In the fall, musicians from the long-standing company will be among the first to perform on an indoor stage in front of an audience.
The DSSO has three concerts on its schedule to close out 2020 — starting with a performance of works by Pyotr Tchaikovsky, Samuel Barber, Astor Piazzolla and Jessie Montgomery on Oct. 10 at Symphony Hall.
Audience space is limited — there can be only 250 people in the venue between musicians, staff and patrons. But subscribers will also have the opportunity to attend virtually.
“We’ll make it a very special, albeit odd, experience of a concert,” VanWaeyenberghe said.

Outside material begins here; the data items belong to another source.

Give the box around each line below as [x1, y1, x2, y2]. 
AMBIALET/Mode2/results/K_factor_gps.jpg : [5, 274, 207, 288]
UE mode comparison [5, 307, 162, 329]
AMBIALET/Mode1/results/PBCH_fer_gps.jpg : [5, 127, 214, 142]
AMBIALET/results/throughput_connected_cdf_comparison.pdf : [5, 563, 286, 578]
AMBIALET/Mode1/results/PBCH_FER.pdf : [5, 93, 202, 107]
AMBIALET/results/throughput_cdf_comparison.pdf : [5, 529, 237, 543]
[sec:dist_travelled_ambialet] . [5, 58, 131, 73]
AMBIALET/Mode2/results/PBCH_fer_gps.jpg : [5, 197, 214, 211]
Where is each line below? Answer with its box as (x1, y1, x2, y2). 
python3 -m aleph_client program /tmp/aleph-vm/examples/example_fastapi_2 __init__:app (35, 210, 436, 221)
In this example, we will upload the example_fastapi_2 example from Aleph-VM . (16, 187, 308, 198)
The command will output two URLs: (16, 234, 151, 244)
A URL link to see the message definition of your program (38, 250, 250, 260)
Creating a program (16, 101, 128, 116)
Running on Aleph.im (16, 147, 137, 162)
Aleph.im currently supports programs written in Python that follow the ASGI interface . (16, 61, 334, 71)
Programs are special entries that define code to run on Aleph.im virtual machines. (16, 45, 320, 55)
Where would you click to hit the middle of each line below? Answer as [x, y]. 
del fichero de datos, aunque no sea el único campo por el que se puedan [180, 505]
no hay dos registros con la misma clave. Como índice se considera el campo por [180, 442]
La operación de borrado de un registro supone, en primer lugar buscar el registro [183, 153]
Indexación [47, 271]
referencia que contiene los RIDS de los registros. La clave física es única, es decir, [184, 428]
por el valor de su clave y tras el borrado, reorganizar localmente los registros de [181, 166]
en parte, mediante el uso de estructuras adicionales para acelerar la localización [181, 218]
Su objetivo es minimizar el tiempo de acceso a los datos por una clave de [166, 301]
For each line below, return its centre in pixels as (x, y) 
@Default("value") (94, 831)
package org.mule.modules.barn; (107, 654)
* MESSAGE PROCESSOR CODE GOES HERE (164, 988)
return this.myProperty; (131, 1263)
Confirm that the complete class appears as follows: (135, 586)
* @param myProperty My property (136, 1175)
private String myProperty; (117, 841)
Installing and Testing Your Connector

Lessons from a socially-distanced opera
In July, a revised version of the Northern Lights Music Festival was held on the Iron Range — which included a staged production of “Tosca.”
The artists were quarantined together, wore masks during rehearsals, and the orchestra was spaced with Plexiglass between wind instruments and no sharing of music stands.
The festival’s founder and director Veda Zuponcic said it went very well — and in a post-performance survey, found no issues with COVID-19. They practice masking, hygiene and social distancing.
“For us, it was a wonderful opportunity to make the payrolls and put the shows on and to show it was all possible,” she said, adding she doesn’t know why more companies aren’t doing it.
The University of Minnesota Duluth’s theater department is: An outdoor production of “Henry V” opens Sept. 24 on campus at Ordean Court.